После свидания администрация вплотную занялась моим исправлением. ИТК — исправительно-трудовая колония. О труде мы еще поговорим, исправительный процесс включает в себя не только подневольный труд. Пряник в виде разрешенного третьего дня свидания сменился кнутом. В сумасбродном поведении администрации угадывались классические, хорошо продуманные методы обработки. Первым стеганул майор Ромах. На следующий день после свидания он вызвал нас вместе с Гацуло. Стоим в кабинете у порога. Ромах изображает возмущение. «Что вы делаете в санчасти?» — спрашивает у меня. — «Нахожусь на обследовании». — «Кто его туда поместил?» — спрашивает у Гацуло. Гацуло в тон Ромаху изображает волнение и робко докладывает, что поместил меня естественно, начальник санчасти по его, Гацуло, представлению, т. к. по жалобам Мясникова необходима кардиограмма, но вышла задержка из-за неполадок с аппаратом.

— Почему не доложили?

Гацуло говорит, что это дело начальника санчасти, а мне эта беседа начинает казаться разыгранной сценкой — Ромах бывал при мне в санчасти и прекрасно знал о моем там присутствии. И вот он деланно раскипятился на Гацуло: как он посмел самовольничать, да за такие дела ему не «химия», а ШИЗО и, если еще повторится, сидеть ему до конца срока. Гацуло театрально ежится, переминается с ног на ногу. «А с твоим сердцем, — орет на меня Ромах, — разберусь, я его вылечу! На свидание ходить не болит, а как работать, так симулировать! Сейчас же в отряд! Идите!»

Зачем понадобилась эта сценка? Убрать меня из санчасти могли в любой момент, по звонку, одного слова было достаточно — почему это делается после свидания и зачем надо при мне устраивать головомойку Гацуло, обвинять его в покровительстве? Вот, мол, смотри — он за тебя пострадал. И Гацуло старательно делает вид жертвы, хотя было ясно, что его никак не накажут. Во-первых, потому, что обвинение в самовольстве было явно надуманным, во-вторых, мне уже сказали, что Гацуло — человек Ромаха. Очевидно, администрации понадобилось, чтобы я доверился Гацуло — другого объяснения я не находил.

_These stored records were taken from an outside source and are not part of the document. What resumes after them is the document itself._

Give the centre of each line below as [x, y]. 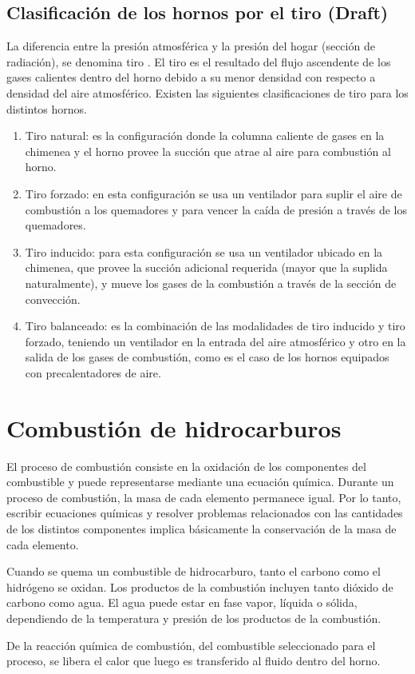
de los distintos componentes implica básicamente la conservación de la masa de [202, 528]
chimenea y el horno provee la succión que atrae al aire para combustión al [208, 151]
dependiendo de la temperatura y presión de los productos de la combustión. [194, 618]
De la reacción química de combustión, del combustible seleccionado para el [191, 645]
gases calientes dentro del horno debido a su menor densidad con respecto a [191, 77]
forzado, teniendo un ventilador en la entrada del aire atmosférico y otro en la [215, 341]
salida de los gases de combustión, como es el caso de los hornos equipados [207, 357]
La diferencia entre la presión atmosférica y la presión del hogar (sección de [191, 46]
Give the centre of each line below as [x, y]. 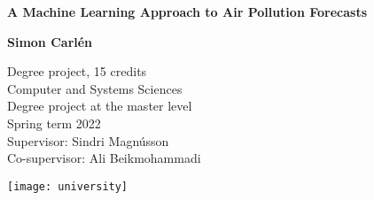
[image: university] [68, 186]
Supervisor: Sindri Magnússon [88, 140]
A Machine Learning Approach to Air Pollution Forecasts [187, 12]
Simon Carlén [50, 41]
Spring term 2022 [54, 123]
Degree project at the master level [100, 106]
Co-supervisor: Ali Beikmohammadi [104, 158]
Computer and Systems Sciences [95, 88]
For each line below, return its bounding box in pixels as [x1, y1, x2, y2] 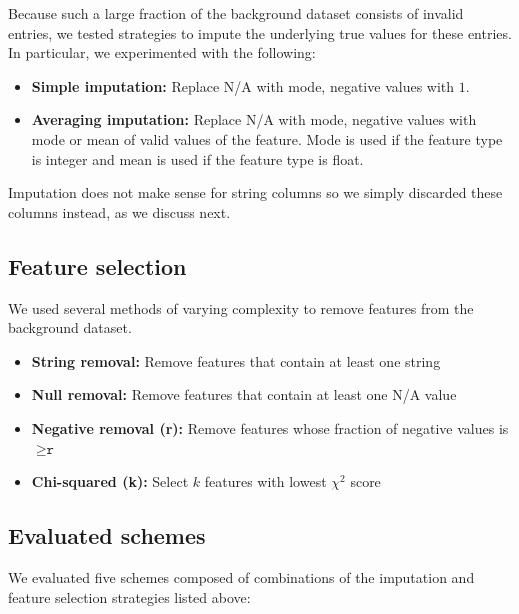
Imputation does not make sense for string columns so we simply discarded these [8, 182, 503, 203]
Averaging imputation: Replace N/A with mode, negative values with [31, 109, 477, 130]
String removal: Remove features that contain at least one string [31, 350, 441, 371]
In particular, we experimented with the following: [8, 42, 316, 63]
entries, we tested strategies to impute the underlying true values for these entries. [8, 22, 512, 43]
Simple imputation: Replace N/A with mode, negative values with [31, 75, 455, 96]
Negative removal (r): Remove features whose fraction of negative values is [31, 417, 509, 438]
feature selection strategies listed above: [8, 586, 251, 607]
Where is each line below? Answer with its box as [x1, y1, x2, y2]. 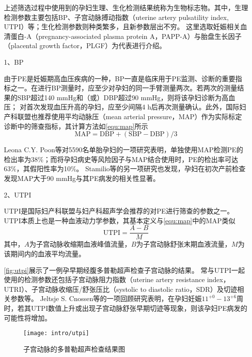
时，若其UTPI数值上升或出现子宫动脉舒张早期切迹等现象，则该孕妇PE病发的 [4, 303, 248, 313]
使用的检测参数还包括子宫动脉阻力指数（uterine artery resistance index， [4, 274, 230, 285]
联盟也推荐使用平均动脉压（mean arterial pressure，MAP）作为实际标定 [17, 111, 242, 121]
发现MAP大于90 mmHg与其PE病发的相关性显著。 [4, 173, 160, 183]
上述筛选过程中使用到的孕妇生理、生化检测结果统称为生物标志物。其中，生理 [4, 2, 248, 12]
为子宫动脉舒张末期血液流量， [136, 239, 232, 249]
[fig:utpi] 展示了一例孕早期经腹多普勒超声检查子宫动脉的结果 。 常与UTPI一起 [4, 265, 245, 275]
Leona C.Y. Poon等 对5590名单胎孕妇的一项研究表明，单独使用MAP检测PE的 [4, 144, 243, 155]
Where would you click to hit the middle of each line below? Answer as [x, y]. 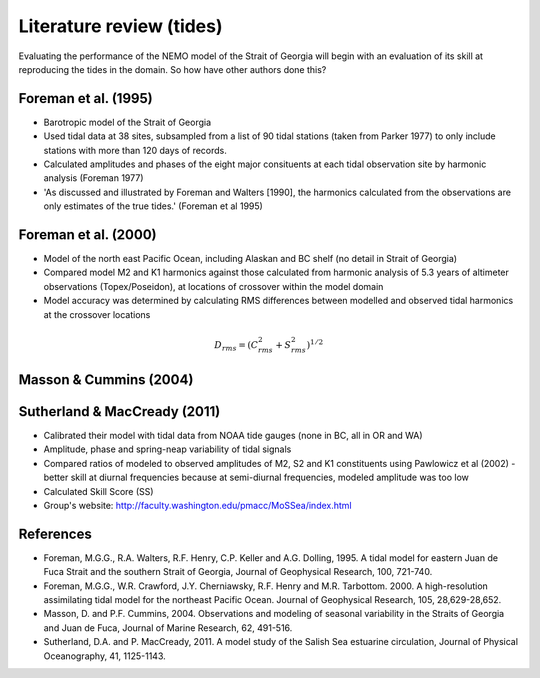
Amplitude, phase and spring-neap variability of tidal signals [167, 449]
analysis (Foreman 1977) [93, 178]
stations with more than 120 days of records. [135, 150]
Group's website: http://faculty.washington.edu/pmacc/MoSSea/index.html [197, 505]
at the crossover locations [97, 314]
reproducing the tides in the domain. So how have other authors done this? [172, 69]
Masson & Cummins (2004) [106, 379]
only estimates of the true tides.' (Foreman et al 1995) [153, 206]
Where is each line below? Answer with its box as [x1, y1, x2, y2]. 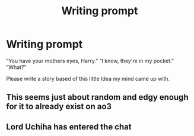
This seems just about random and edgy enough [6, 92, 189, 102]
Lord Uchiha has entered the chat [6, 122, 132, 132]
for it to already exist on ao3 [6, 102, 112, 112]
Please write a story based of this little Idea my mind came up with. [6, 75, 170, 82]
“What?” [6, 64, 27, 71]
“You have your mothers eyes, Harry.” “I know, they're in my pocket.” [6, 57, 174, 64]
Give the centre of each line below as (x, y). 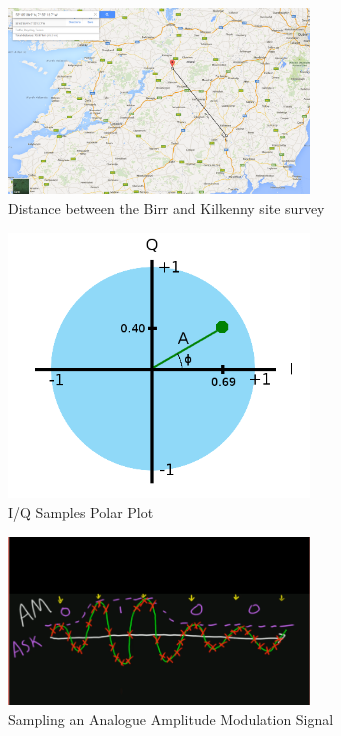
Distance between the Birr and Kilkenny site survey (166, 207)
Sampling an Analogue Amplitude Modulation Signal (171, 718)
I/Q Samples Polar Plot (81, 512)
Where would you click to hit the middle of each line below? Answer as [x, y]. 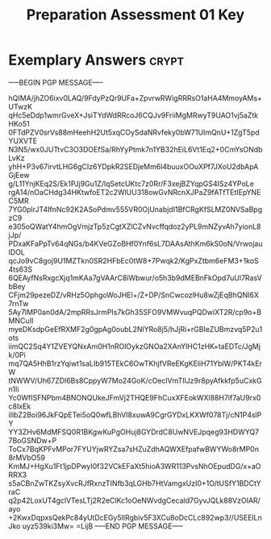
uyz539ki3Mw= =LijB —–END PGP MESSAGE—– [102, 526]
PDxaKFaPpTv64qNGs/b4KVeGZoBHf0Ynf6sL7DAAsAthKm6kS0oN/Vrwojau [135, 243]
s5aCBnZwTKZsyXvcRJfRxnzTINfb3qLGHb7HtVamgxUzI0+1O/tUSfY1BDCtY [135, 483]
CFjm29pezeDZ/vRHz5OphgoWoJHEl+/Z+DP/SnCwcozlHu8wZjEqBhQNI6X [134, 295]
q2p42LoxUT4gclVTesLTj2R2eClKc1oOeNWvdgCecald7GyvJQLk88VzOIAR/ [134, 500]
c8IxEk [20, 406]
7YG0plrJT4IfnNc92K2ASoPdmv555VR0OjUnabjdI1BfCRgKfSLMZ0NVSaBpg [135, 209]
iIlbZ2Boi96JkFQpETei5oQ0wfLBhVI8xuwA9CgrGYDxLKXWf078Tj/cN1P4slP [135, 415]
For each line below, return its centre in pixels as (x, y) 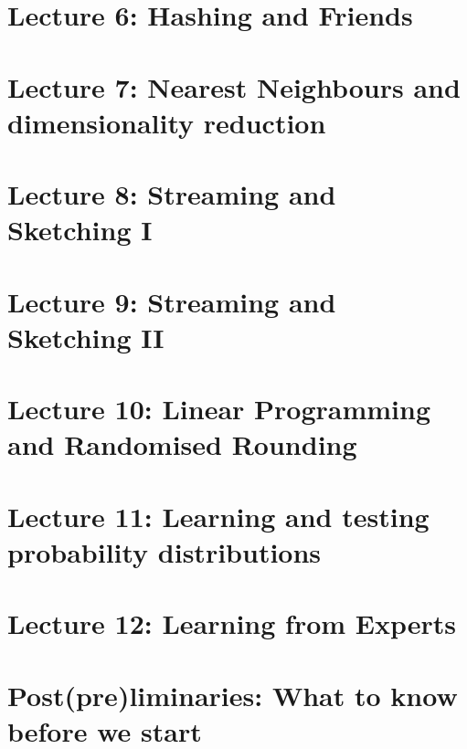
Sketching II (86, 337)
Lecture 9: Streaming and (172, 301)
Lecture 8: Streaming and (172, 194)
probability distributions (165, 552)
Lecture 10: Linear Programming (219, 409)
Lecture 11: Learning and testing (218, 516)
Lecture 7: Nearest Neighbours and (234, 86)
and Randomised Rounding (182, 444)
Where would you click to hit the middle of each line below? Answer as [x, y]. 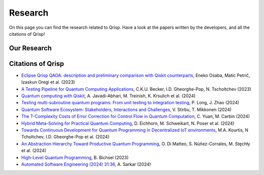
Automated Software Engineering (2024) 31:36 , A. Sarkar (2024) [86, 164]
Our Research [30, 48]
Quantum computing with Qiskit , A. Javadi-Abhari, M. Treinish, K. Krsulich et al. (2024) [108, 96]
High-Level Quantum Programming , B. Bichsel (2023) [75, 157]
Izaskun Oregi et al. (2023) [48, 82]
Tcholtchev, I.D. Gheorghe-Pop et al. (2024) [65, 137]
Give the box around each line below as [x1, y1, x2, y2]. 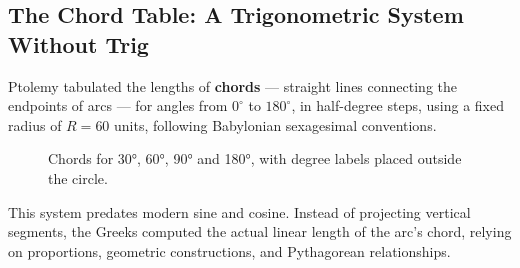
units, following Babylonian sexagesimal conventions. [114, 114, 437, 135]
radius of [8, 114, 62, 135]
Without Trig [8, 28, 149, 59]
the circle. [48, 167, 108, 188]
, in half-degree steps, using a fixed [291, 95, 505, 116]
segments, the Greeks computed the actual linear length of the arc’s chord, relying [8, 221, 512, 242]
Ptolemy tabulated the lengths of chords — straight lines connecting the [8, 75, 457, 96]
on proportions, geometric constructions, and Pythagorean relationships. [8, 240, 451, 261]
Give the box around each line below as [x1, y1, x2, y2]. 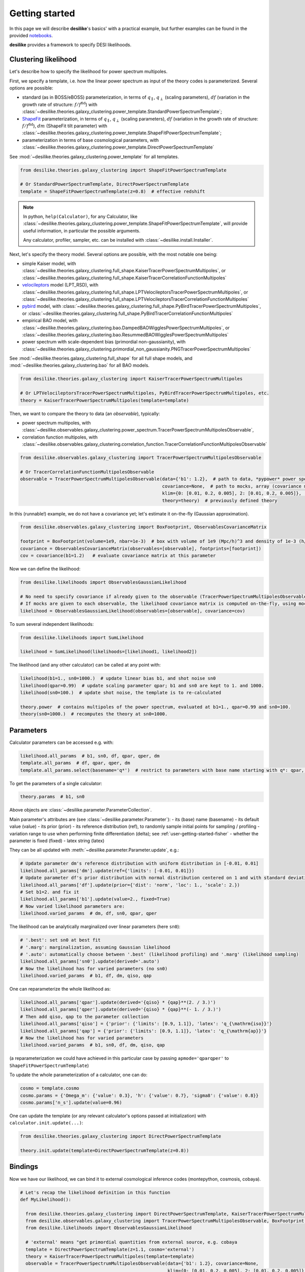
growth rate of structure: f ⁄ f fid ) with [22, 101, 98, 107]
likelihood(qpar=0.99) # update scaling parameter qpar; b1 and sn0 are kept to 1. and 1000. [20, 682, 264, 688]
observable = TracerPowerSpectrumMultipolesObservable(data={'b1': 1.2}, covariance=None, [25, 1261, 259, 1266]
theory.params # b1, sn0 [20, 794, 85, 800]
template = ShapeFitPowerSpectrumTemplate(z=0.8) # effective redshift [20, 188, 205, 194]
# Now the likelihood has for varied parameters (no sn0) [20, 966, 168, 971]
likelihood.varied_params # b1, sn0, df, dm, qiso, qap [20, 1042, 165, 1048]
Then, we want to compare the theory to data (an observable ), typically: [9, 410, 160, 417]
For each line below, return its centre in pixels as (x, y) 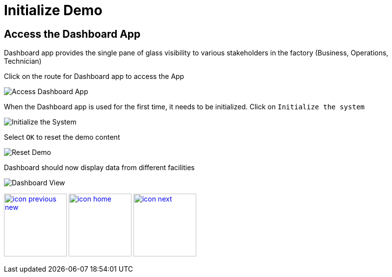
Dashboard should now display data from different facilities (99, 168)
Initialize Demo (53, 10)
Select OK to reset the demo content (62, 137)
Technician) (23, 61)
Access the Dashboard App (72, 34)
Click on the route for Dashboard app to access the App (94, 76)
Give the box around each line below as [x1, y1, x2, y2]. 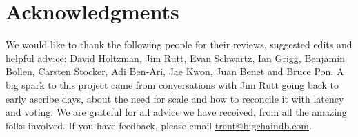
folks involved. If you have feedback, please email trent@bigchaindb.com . [6, 118, 312, 132]
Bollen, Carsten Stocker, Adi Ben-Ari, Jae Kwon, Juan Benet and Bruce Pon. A [6, 64, 344, 78]
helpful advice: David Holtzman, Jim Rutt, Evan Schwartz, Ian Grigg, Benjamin [6, 50, 345, 65]
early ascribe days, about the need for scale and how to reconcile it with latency [6, 91, 344, 105]
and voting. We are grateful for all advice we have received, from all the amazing [6, 105, 347, 119]
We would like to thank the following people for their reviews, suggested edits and [6, 37, 352, 52]
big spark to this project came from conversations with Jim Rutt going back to [6, 77, 339, 92]
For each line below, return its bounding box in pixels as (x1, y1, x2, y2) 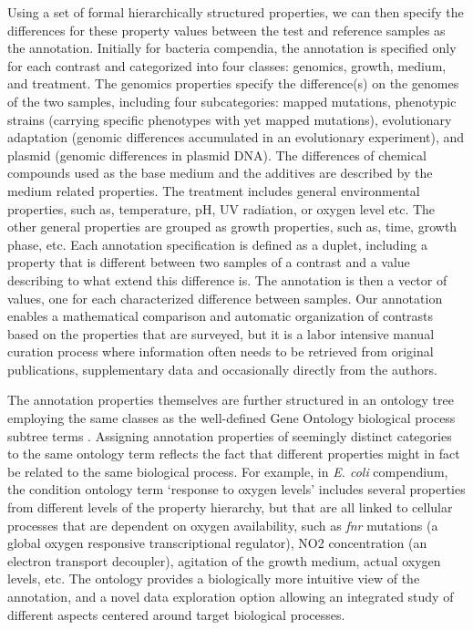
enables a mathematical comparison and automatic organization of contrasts (7, 306, 434, 325)
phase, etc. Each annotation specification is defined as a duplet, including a (7, 234, 427, 253)
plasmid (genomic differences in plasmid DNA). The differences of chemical (7, 145, 427, 164)
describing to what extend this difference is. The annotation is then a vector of (7, 270, 447, 289)
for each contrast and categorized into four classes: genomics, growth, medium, (7, 56, 447, 75)
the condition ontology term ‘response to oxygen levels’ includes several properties (7, 480, 466, 499)
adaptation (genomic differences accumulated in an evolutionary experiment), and (7, 128, 465, 147)
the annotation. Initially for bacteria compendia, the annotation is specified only (7, 38, 457, 57)

Перед обедом я вернулся в отряд. После обеда наша бригада занимается уборкой. Ну, как занимается? Одни стоят, так сказать, контролируют, другие носят из умывальника воду, моют полы, протирают шконки и тумбочки, третьи — блатные и положняки — пережидают во дворе отряда. Четкая кастовая система. Причем и среди тех, кто занят уборкой: тот только пыль вытирает — за ведро ему браться «за падло», этот только воду носит — за тряпку ему «за падло», ну а кто моет полы, лазает на карачках под шконарями — это «черти» или те «мужики», которым уже никогда не подняться до «положняков» и уж тем более до блатных. Считается, что путевому зеку вообще убирать за падло.